Automated Safety Guards
Azure AI Foundry provides multi-layered content safety powered by Azure AI Content Safety:
Content Filter Categories
| Category | What It Detects | Severity Levels |
| Hate | Hate speech, discrimination | Low / Medium / High |
| Sexual | Explicit or suggestive content | Low / Medium / High |
| Violence | Violent content or threats | Low / Medium / High |
| Self-Harm | Self-harm instructions or promotion | Low / Medium / High |
Advanced Protections (Updated 2026)
- Prompt Shields — Detects and blocks prompt injection and cross-domain jailbreak attacks before they reach the model.

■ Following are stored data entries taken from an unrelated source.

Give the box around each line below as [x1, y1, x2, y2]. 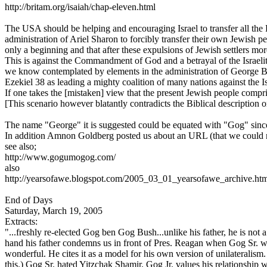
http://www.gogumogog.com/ [5, 152, 116, 162]
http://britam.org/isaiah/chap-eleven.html [5, 2, 156, 12]
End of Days [5, 195, 52, 205]
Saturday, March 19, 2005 [5, 206, 103, 216]
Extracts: [5, 216, 38, 226]
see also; [5, 141, 36, 151]
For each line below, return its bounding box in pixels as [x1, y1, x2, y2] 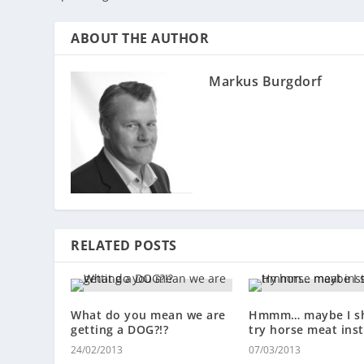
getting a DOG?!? [71, 322, 169, 338]
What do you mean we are [71, 307, 226, 323]
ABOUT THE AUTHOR [71, 29, 210, 48]
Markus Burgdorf [209, 72, 323, 91]
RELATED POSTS [71, 236, 177, 255]
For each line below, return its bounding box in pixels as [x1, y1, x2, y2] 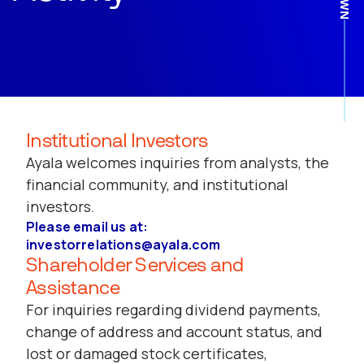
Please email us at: [26, 218, 149, 236]
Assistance [26, 275, 119, 299]
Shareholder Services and [26, 253, 245, 276]
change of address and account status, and [26, 322, 323, 341]
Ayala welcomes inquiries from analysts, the [26, 153, 329, 172]
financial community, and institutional [26, 175, 288, 194]
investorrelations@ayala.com [26, 236, 221, 253]
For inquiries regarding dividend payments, [26, 300, 321, 319]
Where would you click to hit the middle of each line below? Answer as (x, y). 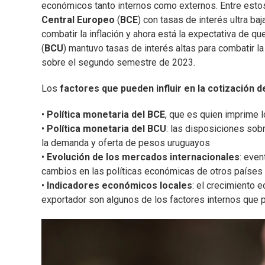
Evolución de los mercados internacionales (143, 157)
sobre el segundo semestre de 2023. (118, 63)
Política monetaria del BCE (106, 115)
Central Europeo (78, 20)
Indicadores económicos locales (119, 186)
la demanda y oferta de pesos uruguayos (126, 143)
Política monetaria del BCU (106, 129)
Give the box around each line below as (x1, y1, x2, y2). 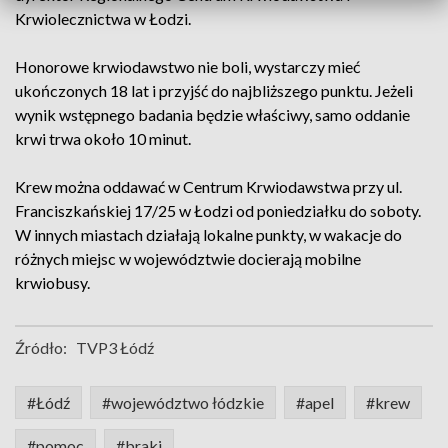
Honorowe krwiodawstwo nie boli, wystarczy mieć (15, 57, 360, 76)
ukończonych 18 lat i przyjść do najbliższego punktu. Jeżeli (15, 81, 413, 100)
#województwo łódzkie (102, 393, 264, 412)
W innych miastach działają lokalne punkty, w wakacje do (15, 225, 402, 244)
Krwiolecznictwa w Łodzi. (15, 9, 191, 28)
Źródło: (15, 338, 67, 357)
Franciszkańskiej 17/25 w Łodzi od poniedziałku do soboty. (15, 201, 421, 220)
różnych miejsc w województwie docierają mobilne (15, 249, 361, 268)
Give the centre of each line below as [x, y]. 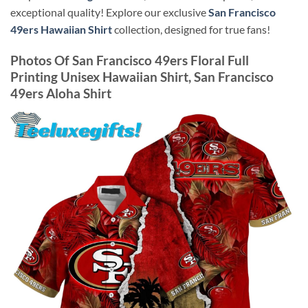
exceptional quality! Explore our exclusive [109, 12]
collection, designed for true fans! [191, 30]
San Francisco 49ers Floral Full [161, 60]
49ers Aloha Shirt [61, 93]
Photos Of [41, 60]
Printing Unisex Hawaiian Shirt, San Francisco [142, 77]
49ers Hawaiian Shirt [61, 30]
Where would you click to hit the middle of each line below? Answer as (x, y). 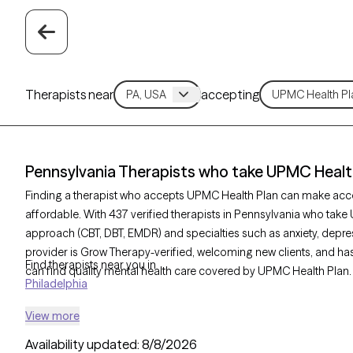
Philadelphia (56, 284)
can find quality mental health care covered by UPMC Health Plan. (188, 271)
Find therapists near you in (91, 265)
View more (52, 316)
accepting (230, 94)

- Groundedness Detection & Correction — Identifies ungrounded responses and (new in preview) can automatically rewrite text to align with the provided source documents.

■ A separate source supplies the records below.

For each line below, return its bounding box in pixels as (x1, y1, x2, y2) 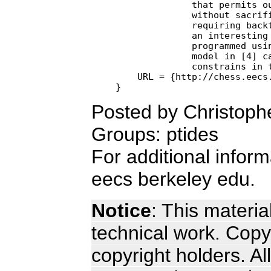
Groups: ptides (91, 123, 218, 145)
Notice (91, 199, 151, 221)
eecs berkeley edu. (91, 168, 255, 190)
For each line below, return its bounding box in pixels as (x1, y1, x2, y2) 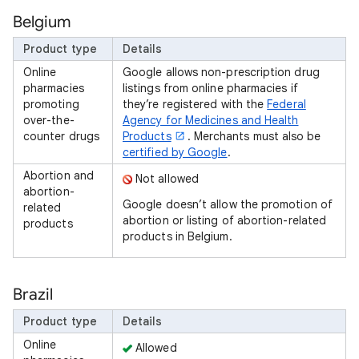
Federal (267, 97, 306, 111)
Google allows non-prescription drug (123, 65, 320, 79)
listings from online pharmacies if (123, 81, 298, 95)
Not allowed (132, 171, 199, 186)
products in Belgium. (123, 229, 232, 244)
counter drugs (23, 129, 100, 143)
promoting (23, 97, 79, 111)
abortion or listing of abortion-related (123, 213, 327, 228)
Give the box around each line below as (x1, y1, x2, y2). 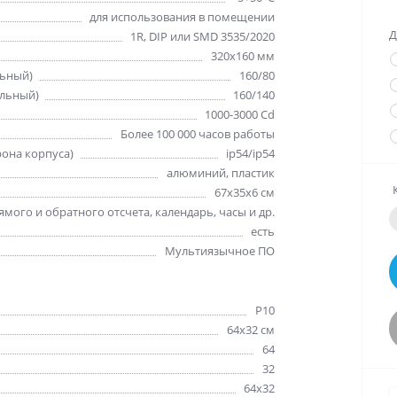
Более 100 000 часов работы (121, 126, 276, 142)
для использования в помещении (90, 9, 276, 25)
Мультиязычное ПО (165, 243, 276, 259)
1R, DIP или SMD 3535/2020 (130, 28, 276, 44)
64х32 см (227, 322, 276, 338)
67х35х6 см (214, 184, 276, 200)
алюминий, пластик (167, 165, 276, 181)
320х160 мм (211, 48, 276, 64)
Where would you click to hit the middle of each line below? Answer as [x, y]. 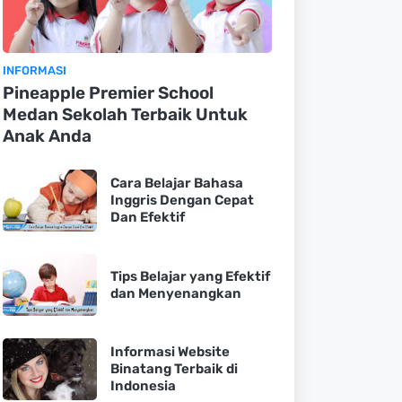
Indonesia [143, 386]
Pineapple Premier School [108, 93]
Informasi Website [170, 352]
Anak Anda [47, 136]
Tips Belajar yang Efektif [190, 276]
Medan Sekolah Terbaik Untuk [125, 114]
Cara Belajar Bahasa [176, 183]
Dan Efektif [147, 217]

- Protected Material — Detects copyrighted text and, with the new Code integration, flags output matching public GitHub repositories (including citation capabilities).
- Task Adherence (Preview) — Monitors agentic workflows to identify discrepancies between the LLM's actions and the intended task (e.g., misaligned tool invocations).
🚧 Important: Content filters are applied to both inputs (prompts) and outputs (completions). You can configure different thresholds for each, or create custom filter policies per deployment.